O Flávio Grey cita a dificuldade é desfazer em sala de aula a ideia de que a independência do Brasil foi obra de uma só figuraDivulgação/Arquivo Pessoal
Publicado 05/09/2022 06:00
Rio - Para quem tem por ofício ensinar a História do Brasil, o tema Independência é um dos mais complexos. Professores da disciplina buscam passar para os alunos o contexto político e social em que se deu a criação do país enquanto nação autônoma. É um trabalho difícil, pois enfrenta visões distorcidas, conceitos preconcebidos e estudantes desinteressados. 
Independentemente do nível, seja do Ensino Fundamental, Médio ou Superior, o jovem ainda encara a Independência do Brasil como um "ato heroico" de Dom Pedro I. Desconstruir essa visão requer persistência por parte dos professores.
Flávio Peixoto Grey é professor de História da rede pública. Segundo ele, a maior dificuldade é desfazer a ideia de que a independência foi obra de uma só figura, um gesto heroico e libertador. Tal visão, segundo Grey, é reforçada pela imagem icônica do quadro "Grito do Ipiranga", de Pedro Américo.
"Costumo conversar com os meus alunos sobre os interesses de grupos políticos e econômicos da época. A Proclamação da Independência retrata um momento histórico marcado por disputas entre esses grupos. Havia os interesses dos comerciantes portugueses, dos comerciantes brasileiros, dos grandes proprietários de terra, da Inglaterra e até mesmo os interesses pessoais de Dom Pedro. Tento mostrar que não teve heroísmo nenhum nessa história. Foi um grande acordo”, explica.

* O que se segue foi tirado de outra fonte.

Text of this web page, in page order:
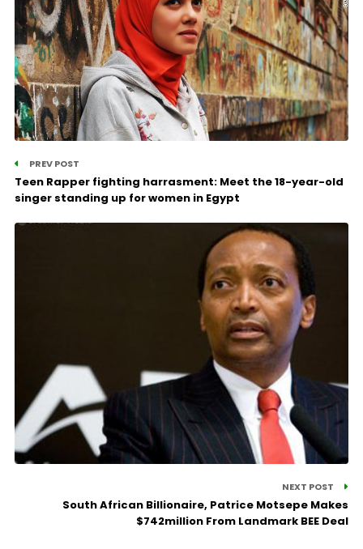
PREV POST
Teen Rapper fighting harrasment: Meet the 18-year-old
singer standing up for women in Egypt
NEXT POST
South African Billionaire, Patrice Motsepe Makes
$742million From Landmark BEE Deal

Grey destaca que o grande desafio do professor, além de desconstruir visões equivocadas sobre a Independência, é despertar o interesse do aluno. Para o docente, o jovem deve perceber a História como uma ferramenta para compreender o tempo presente: "Em 1822, conquistamos a independência política, mas lutamos até hoje para ter a independência econômica. Se o aluno entender isso, compreenderá muito do que ele vive hoje".
A professora Graça Silva, que trabalha com alunos do Ensino Fundamental e Superior, identifica as mesmas dificuldades. Mesmo entre os universitários, é comum a visão de heroísmo no ato de Dom Pedro. Para ela, tal fato mostra que a formação dos jovens ainda é deficiente no que se refere à História do Brasil.
"Percebo que os jovens têm muita dificuldade em fazer uma reflexão mais profunda dos eventos históricos. A Independência, um momento crucial para o Brasil, ainda é visto de uma forma edulcorada, com um viés de heroísmo. Muitos chegam à Universidade acreditando em Pedro I destemido, que enfrentou tudo e todos para libertar o Brasil. Aí entra o papel do professor, que é desconstruir isso e ajudá-lo a compreender todas as questões políticas, econômicas e sociais envolvidas", ressalta a docente.
Grey também atribui a visão distorcida de boa parte dos estudantes ao papel desempenhado pelos meios de comunicação, que focam na figura do herói, no protagonista. "Há uma mitificação da figura de Dom Pedro I. A exposição do coração dele em Brasília é prova desse fenômeno. Pouco se fala no contexto da Independência; o foco se mantém apenas no ato em si. Para piorar a situação, as redes sociais ajudam a disseminar equívocos e falsas interpretações. Cabe ao professor a dura tarefa de se contrapor a isso", alerta Grey.

Graça, por sua vez, acredita que apenas o debate com os alunos será capaz de melhorar a compreensão acerca dos fatos históricos que envolvem a Independência.
"No papel de professora de História, busco despertar o interesse dos alunos desde as primeiras séries do Ensino Fundamental II. A tarefa é difícil, mas cabe ao professor desempenhá-la. Mostro que o estudo da História é importante para a compreensão do mundo em que vivemos. Por menores que sejam os resultados alcançados, pois temos apenas duas aulas semanais da disciplina, eles são importantes. A gente planta as sementes e espera que elas venham a germinar. O tema Independência do Brasil é uma das oportunidades para atingirmos esse objetivo", diz Graça.